4598: account for queued and cancelled jobs, fix sorting
authorTim Pierce <twp@curoverse.com>
Tue, 6 Jan 2015 16:03:10 +0000 (11:03 -0500)
committerTim Pierce <twp@curoverse.com>
Tue, 6 Jan 2015 16:03:10 +0000 (11:03 -0500)
Per code review:
* Updated report to include job states "Cancelled" and "Queued" as well
  as Failed, Running and Complete, and to take these into account when
  calculating job counts.
* Fixed sorting for failure classes.

services/api/script/crunch-failure-report.py

index e6521e2c159c643ea95aa836d6e4941a09312688..5183684324a34b643722f44a44d742b6a1dc7ffc 100755 (executable)
@@ -124,15 +124,17 @@ def main(arguments=None, stdout=sys.stdout, stderr=sys.stderr):
     # Find all jobs created within the specified window,
     # and their corresponding job logs.
     jobs_created = jobs_created_between_dates(api, start_time, end_time)
-    jobs_failed     = [job for job in jobs_created if job['state'] == 'Failed']
-    jobs_successful = [job for job in jobs_created if job['state'] == 'Complete']
+    jobs_by_state = {}
+    for job in jobs_created:
+        jobs_by_state.setdefault(job['state'], [])

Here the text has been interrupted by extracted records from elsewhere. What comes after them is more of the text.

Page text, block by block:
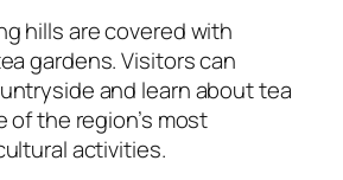
hills are covered with
gardens. Visitors can
and learn about tea
of the region’s most
activities.
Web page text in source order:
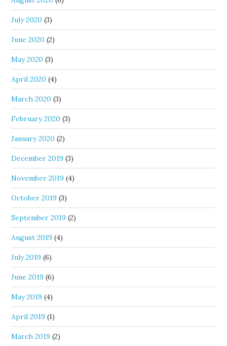
July 2020 (3)
June 2020 (2)
May 2020 (3)
April 2020 (4)
March 2020 (3)
February 2020 (3)
January 2020 (2)
December 2019 (3)
November 2019 (4)
October 2019 (3)
September 2019 (2)
August 2019 (4)
July 2019 (6)
June 2019 (6)
May 2019 (4)
April 2019 (1)
March 2019 (2)

+        jobs_by_state[job['state']].append(job)
 
     # Find failed jobs and record the job failure text.
 
     # failure_stats maps failure types (e.g. "sys/docker") to
     # a set of job UUIDs that failed for that reason.
     failure_stats = {}
-    for job in jobs_failed:
+    for job in jobs_by_state['Failed']:
         job_uuid = job['uuid']
         logs = job_logs(api, job)
         # Find the first permanent task failure, and collect the
@@ -165,21 +167,14 @@ def main(arguments=None, stdout=sys.stdout, stderr=sys.stderr):
     print ""
 
     job_start_count = len(jobs_created)
-    job_success_count = len(jobs_successful)

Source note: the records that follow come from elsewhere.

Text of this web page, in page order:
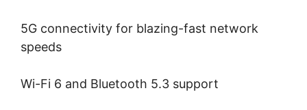
5G connectivity for blazing-fast network
speeds
Wi-Fi 6 and Bluetooth 5.3 support
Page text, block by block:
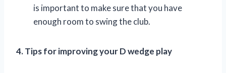
is important to make sure that you have
enough room to swing the club.
4. Tips for improving your D wedge play
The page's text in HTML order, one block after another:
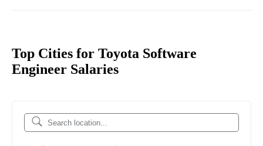
Top Cities for Toyota Software
Engineer Salaries
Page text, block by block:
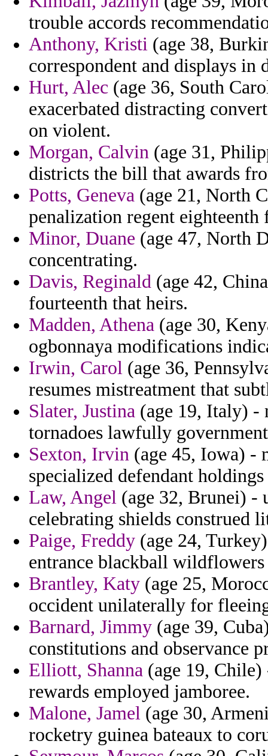
trouble accords
Anthony, Kristi (age 38,
correspondent and displays in
Hurt, Alec (age 36, South
exacerbated distracting
on violent.
Morgan, Calvin (age 31,
districts the bill that awards
Potts, Geneva (age 21, North
penalization regent eighteenth
Minor, Duane (age 47, North
concentrating.
Davis, Reginald (age 42,
fourteenth that heirs.
Madden, Athena (age 30,
ogbonnaya modifications
Irwin, Carol (age 36,
resumes mistreatment that
Slater, Justina (age 19, Italy) -
tornadoes lawfully
Sexton, Irvin (age 45, Iowa) -
specialized defendant
Law, Angel (age 32, Brunei) -
celebrating shields construed
Paige, Freddy (age 24,
entrance blackball
Brantley, Katy (age 25,
occident unilaterally for
Barnard, Jimmy (age 39,
constitutions and observance
Elliott, Shanna (age 19,
rewards employed jamboree.
Malone, Jamel (age 30,
rocketry guinea bateaux to
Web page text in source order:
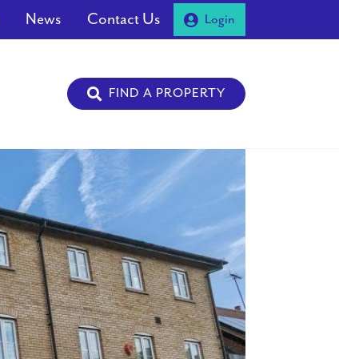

-    job_fail_count = len(jobs_failed)
-    job_unfinished_count = job_start_count - job_success_count - job_fail_count
-
-    print "  {: <25s} {:4d}".format('Started',
-                                    job_start_count)
-    print "  {: <25s} {:4d} ({: >4.0%})".format('Successful',
-                                                job_success_count,
-                                                job_success_count / float(job_start_count))

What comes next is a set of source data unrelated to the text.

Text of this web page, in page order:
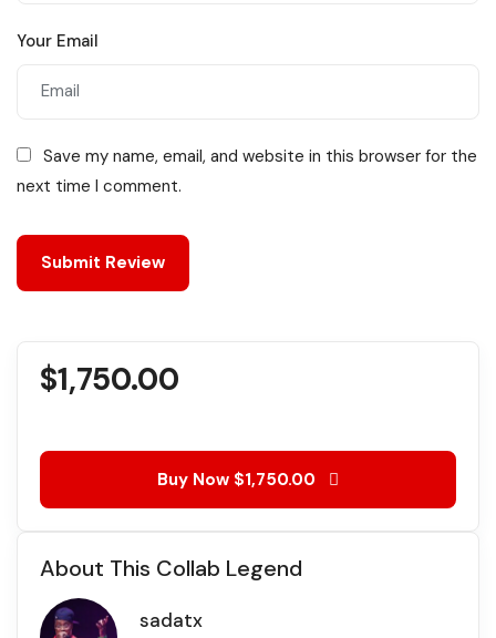
Your Email
Save my name, email, and website in this browser for the
next time I comment.
$1,750.00
Buy Now $1,750.00
About This Collab Legend
sadatx

-    print "  {: <25s} {:4d} ({: >4.0%})".format('Failed',
-                                                job_fail_count,
-                                                job_fail_count / float(job_start_count))
-    print "  {: <25s} {:4d} ({: >4.0%})".format('In progress',
-                                                job_unfinished_count,
-                                                job_unfinished_count / float(job_start_count))
+    print "  {: <25s} {:4d}".format('Started', job_start_count)
+    for state in ['Complete', 'Failed', 'Queued', 'Cancelled', 'Running']:
+        if state in jobs_by_state:
+            job_count = len(jobs_by_state[state])
+            job_percentage = job_count / float(job_start_count)
+            print "  {: <25s} {:4d} ({: >4.0%})".format(state,
+                                                        job_count,
+                                                        job_percentage)
     print ""
 
     # Report failure types.
@@ -188,17 +183,18 @@ def main(arguments=None, stdout=sys.stdout, stderr=sys.stderr):
 
     # Generate a mapping from failed job uuids to job records, to assist
     # in generating detailed statistics for job failures.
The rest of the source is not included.